Hi there Krish, amazing tutorial once again but I'm running in the issue that the "maximum context length is 8192 tokens". How can we best chunk per PDF page/chapter if the PDF size > 8k tokens ? *EDIT*: Our use-case is the following: we want to retrieve 100% accurate text from a page or chapter. Is this possible or does the AI only knows how to summarize ?
Hi sir Previously I have tried with Gemini pro In that project while extracting text from pdf of 32 pages it's not extracting all text... That's why I am not able to get perfect answers.. What I have to do sir... Please help me to solve
@@krishnaik06 Thank you soo much sir for helping lot of students.... You are Amazing😍 Waiting for more projects. And also one request from my side sir... Please share some project ideas to us as assignments. It will help us to do it on our own Please sir... Please share some application ideas
ERROR: Failed building wheel for greenlet Failed to build greenlet ERROR: Could not build wheels for greenlet, which is required to install pyproject.toml-based projects getting this error while installing frameworks from requirements.txt
please can you build a project based on document summarisation app using RAG and LLM without locally downloading the llm and without using gpt model,it would be very helpful or anyone can guide me through this from the viewers it would be very helpful.
ERROR: Could not install packages due to an OSError: [WinError 5] Access is denied: 'c:\\programdata\\anaconda3\\lib\\site-packages\\__pycache__\\typing_extensions.cpython-39.pyc' Consider using the `--user` option or check the permissions. WARNING: Ignoring invalid distribution -umpy (c:\programdata\anaconda3\lib\site-packages) WARNING: Ignoring invalid distribution - (c:\programdata\anaconda3\lib\site-packages) WARNING: Ignoring invalid distribution -umpy (c:\programdata\anaconda3\lib\site-packages) WARNING: Ignoring invalid distribution - (c:\programdata\anaconda3\lib\site-packages) WARNING: Ignoring invalid distribution -umpy (c:\programdata\anaconda3\lib\site-packages) WARNING: Ignoring invalid distribution - (c:\programdata\anaconda3\lib\site-packages) Getting the errors and warnings when I am trying to install the packages from requriement.txt file kindly help
You should really look into poetry instead of using conda. Also, why are you assigning an environment variable to the same environment variabel? If you can `getenv` it, it's already in `os.environ`.
Hello Krish, I have not seen any video related to how to evaluate LLM Can you please upload videos on how to evaluate llm model and which evaluation metrics can be used for specific usecase... Like q&a, summerization etc As I am getting this question in every interview and not able to answer itt
Fixed the issue and reuploaded the video again
I love your videos. Before starting the setup, could you make sure that your code is future proof by sharing the Python/Conda version you are using?

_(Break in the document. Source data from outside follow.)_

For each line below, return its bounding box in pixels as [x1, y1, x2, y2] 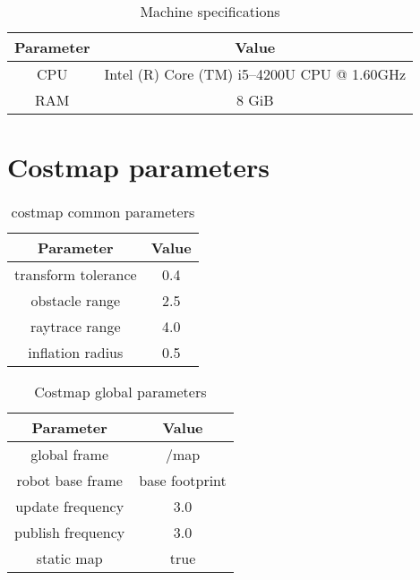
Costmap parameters [7, 149, 270, 185]
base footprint [139, 470, 227, 491]
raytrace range [30, 316, 121, 337]
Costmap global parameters [34, 381, 207, 403]
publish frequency [14, 522, 125, 543]
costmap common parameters [11, 201, 195, 223]
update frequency [15, 496, 124, 517]
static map [36, 548, 103, 569]
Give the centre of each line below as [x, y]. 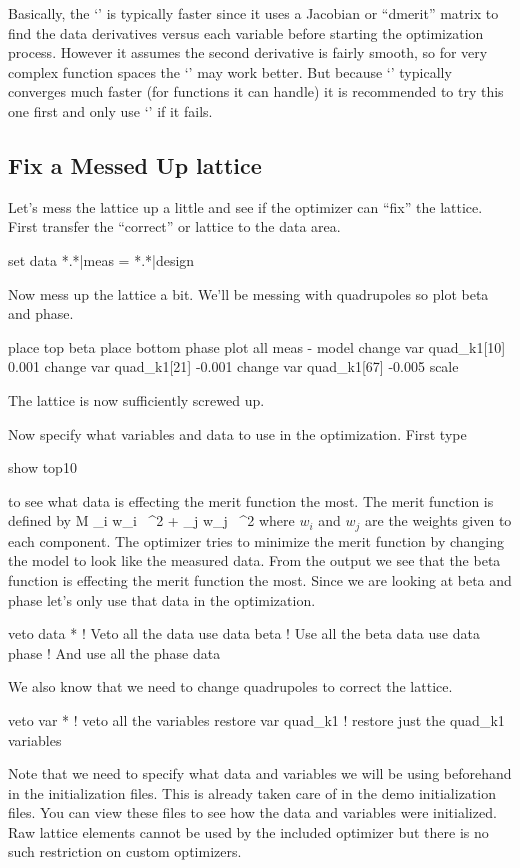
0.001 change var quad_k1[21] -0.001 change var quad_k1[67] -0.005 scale [233, 366]
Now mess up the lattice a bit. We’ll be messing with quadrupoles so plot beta [248, 293]
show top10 [42, 467]
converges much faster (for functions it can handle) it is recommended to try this [256, 91]
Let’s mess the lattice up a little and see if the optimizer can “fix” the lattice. [245, 206]
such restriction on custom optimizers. [125, 851]
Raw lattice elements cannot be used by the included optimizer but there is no [248, 831]
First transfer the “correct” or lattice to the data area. [174, 226]
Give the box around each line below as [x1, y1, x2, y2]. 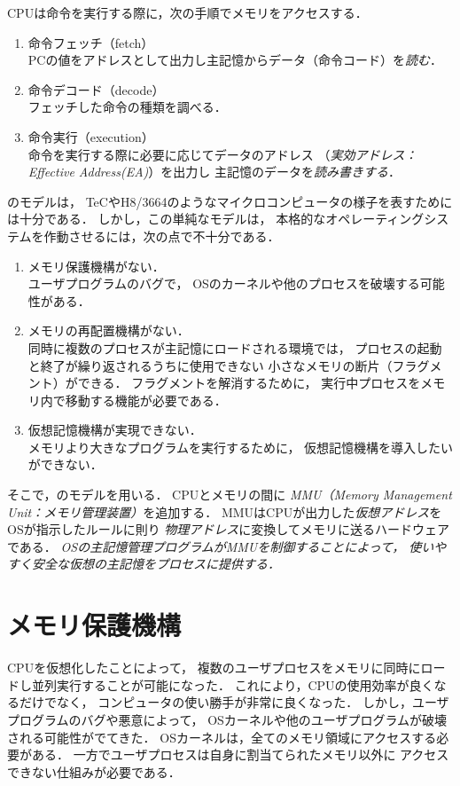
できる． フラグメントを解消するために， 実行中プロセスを [77, 373, 421, 392]
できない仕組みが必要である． [7, 762, 181, 781]
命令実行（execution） [27, 127, 154, 145]
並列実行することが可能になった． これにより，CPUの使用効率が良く [31, 675, 434, 694]
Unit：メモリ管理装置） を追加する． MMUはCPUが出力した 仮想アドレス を [7, 502, 442, 521]
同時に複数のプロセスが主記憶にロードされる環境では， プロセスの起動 [27, 338, 442, 357]
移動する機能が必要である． [65, 390, 227, 409]
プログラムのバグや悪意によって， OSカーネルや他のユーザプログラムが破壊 [7, 710, 448, 728]
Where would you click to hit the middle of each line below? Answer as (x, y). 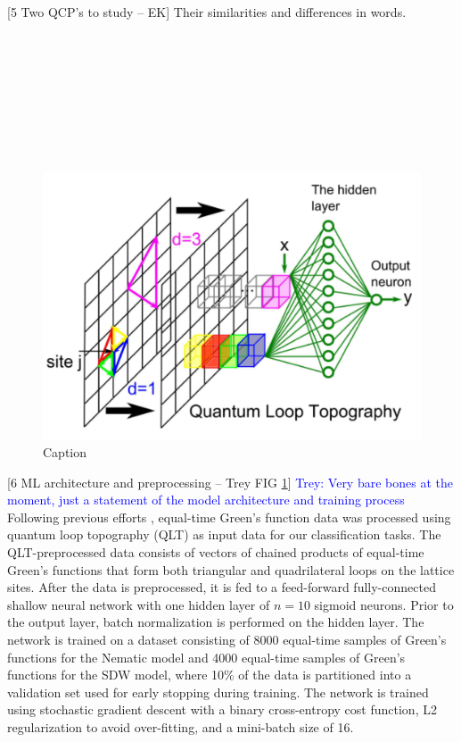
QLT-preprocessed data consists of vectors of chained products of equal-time (216, 552)
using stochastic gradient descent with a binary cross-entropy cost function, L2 (222, 709)
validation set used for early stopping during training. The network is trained (218, 692)
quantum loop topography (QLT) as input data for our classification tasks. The (224, 534)
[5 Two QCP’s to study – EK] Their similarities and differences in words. (207, 12)
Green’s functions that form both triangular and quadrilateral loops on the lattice (231, 569)
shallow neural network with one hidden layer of (139, 604)
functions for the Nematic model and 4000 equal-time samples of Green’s (206, 657)
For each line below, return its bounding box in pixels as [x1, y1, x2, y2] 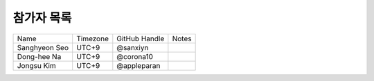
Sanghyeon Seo [17, 43, 69, 52]
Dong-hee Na [17, 51, 62, 61]
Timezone [76, 34, 109, 43]
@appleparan [116, 60, 161, 70]
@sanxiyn [116, 43, 149, 52]
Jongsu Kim [17, 60, 57, 70]
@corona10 [116, 51, 154, 61]
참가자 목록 [12, 10, 72, 25]
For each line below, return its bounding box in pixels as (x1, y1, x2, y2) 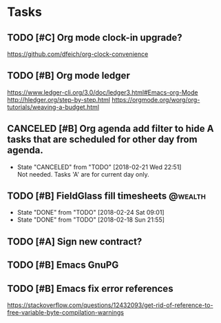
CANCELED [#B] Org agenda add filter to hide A (7, 123, 214, 135)
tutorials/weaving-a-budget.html (7, 103, 100, 111)
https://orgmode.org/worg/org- (111, 95, 200, 104)
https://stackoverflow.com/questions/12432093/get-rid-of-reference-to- (7, 301, 213, 309)
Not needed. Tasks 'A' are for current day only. (17, 170, 149, 178)
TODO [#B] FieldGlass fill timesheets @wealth (7, 190, 207, 202)
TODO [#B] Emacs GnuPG (7, 260, 119, 271)
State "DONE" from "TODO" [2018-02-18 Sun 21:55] (17, 215, 165, 224)
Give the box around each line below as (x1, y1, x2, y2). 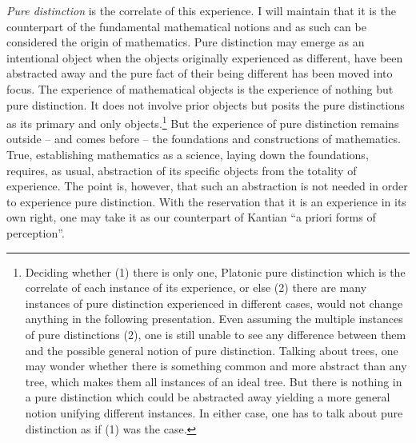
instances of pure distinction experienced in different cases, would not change (25, 294, 403, 311)
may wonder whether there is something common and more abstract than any (25, 357, 407, 374)
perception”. (6, 224, 65, 241)
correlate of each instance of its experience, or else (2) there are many (25, 279, 367, 296)
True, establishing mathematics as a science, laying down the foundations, (6, 146, 369, 162)
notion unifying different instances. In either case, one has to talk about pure (25, 404, 403, 421)
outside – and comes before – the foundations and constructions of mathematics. (6, 130, 401, 147)
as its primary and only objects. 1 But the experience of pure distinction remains (6, 113, 399, 131)
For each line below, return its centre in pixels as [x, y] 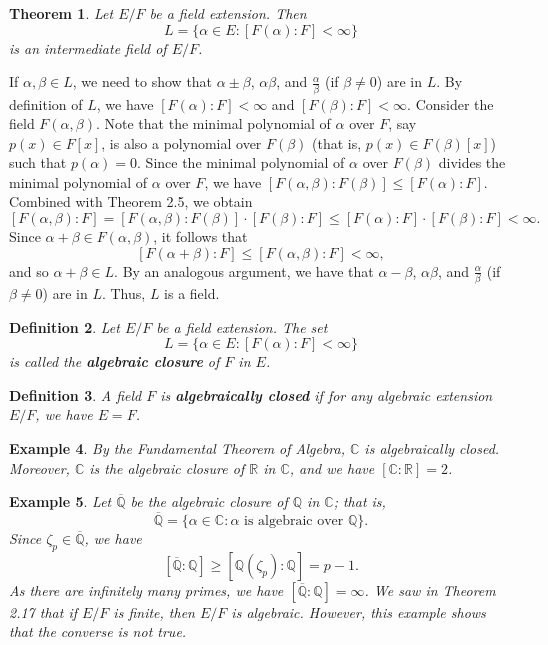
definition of [46, 103]
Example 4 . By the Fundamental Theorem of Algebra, [177, 447]
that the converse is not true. [98, 631]
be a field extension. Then [228, 13]
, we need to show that [142, 81]
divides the [472, 162]
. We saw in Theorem [430, 589]
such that [38, 162]
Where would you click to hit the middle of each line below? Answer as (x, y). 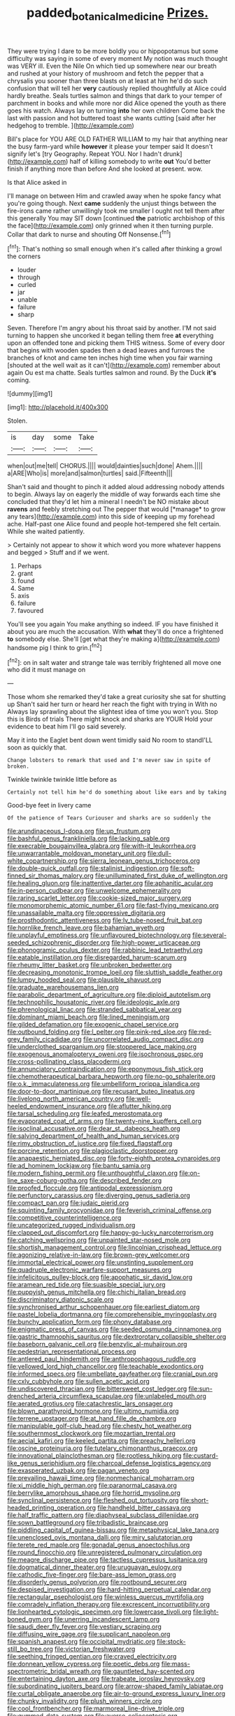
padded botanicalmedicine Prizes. (117, 14)
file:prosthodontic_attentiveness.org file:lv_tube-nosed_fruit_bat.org (105, 920)
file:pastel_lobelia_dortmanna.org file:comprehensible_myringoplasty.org (112, 1314)
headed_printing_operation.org (52, 1508)
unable (27, 300)
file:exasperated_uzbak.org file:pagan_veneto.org (78, 1470)
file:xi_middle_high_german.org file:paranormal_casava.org (92, 1486)
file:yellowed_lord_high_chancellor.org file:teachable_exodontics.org (106, 1367)
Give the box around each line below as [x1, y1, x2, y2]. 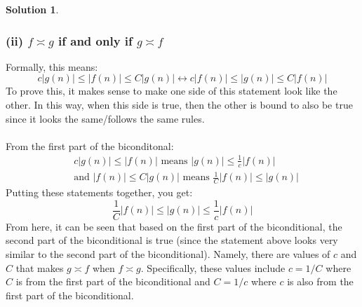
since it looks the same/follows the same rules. [6, 111, 205, 125]
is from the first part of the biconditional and [15, 274, 210, 289]
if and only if [58, 32, 133, 49]
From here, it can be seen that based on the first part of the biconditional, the [6, 219, 342, 233]
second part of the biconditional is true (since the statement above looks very [6, 233, 338, 247]
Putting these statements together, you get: [6, 185, 193, 200]
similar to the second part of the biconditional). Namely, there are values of [6, 246, 330, 261]
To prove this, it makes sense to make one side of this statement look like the [6, 83, 337, 98]
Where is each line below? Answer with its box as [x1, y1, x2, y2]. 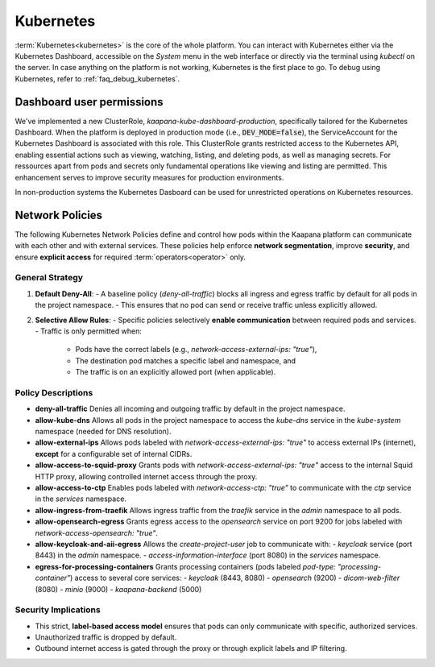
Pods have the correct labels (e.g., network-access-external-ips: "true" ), [75, 345, 317, 354]
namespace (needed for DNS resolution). [35, 427, 172, 437]
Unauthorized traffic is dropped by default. [35, 632, 177, 642]
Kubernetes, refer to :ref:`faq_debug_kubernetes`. [14, 73, 180, 84]
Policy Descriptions [14, 387, 93, 398]
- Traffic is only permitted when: [35, 326, 143, 336]
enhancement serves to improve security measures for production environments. [14, 172, 284, 182]
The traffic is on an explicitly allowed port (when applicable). [75, 367, 276, 377]
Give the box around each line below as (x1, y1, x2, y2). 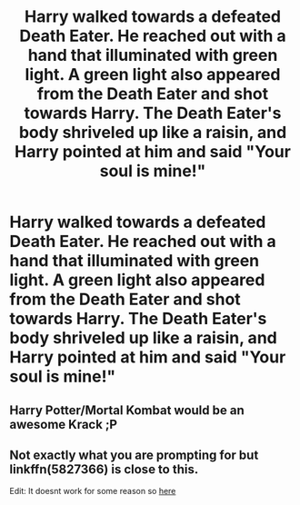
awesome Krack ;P (9, 416, 118, 432)
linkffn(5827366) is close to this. (9, 461, 199, 477)
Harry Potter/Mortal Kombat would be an (9, 402, 245, 418)
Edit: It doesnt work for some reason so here (9, 486, 176, 497)
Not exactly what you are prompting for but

Preferably, start with the `pyenv install` command. Could you also commit the `requirements.txt` file with the version number you used? Thank you 🙏
Hi sir I am getting error "cannot import name 'VectorStoreIndex' from 'llama_index' (unknown location)". Can you help me with this?
same issues with me @@AtharvaWeginwar
Can you use OCR model also to read images in pdf.
Hey Krish i've been following a lot of your videos lately especially the road to gen ai repo wanted to ask you if this is as similar as the Chat with PDF which we build with gemini model if so what makes this RAG and not that or is it the same?
This session is fantastic! It would be great if you could also demonstrate how to change the default embedding, specify which embedding the model is using, and explain how to switch between different models such as GPT and LLM. Additionally, it would be helpful to cover how to utilize this dataset to answer specific questions.
You are amazing and your videos taught me more than any of my graduate professors could. Thank you
I really love the way you teach these hard concepts with so much enthusiasm that it sounds so easy. Thank you so so much.
much-awaited series. would be nice if we have even more complex rag applications.
please use open source LLMs
As a student, it's difficult to come up with budgets for openai api key
btw just wanted to thank you for everything you're doing!!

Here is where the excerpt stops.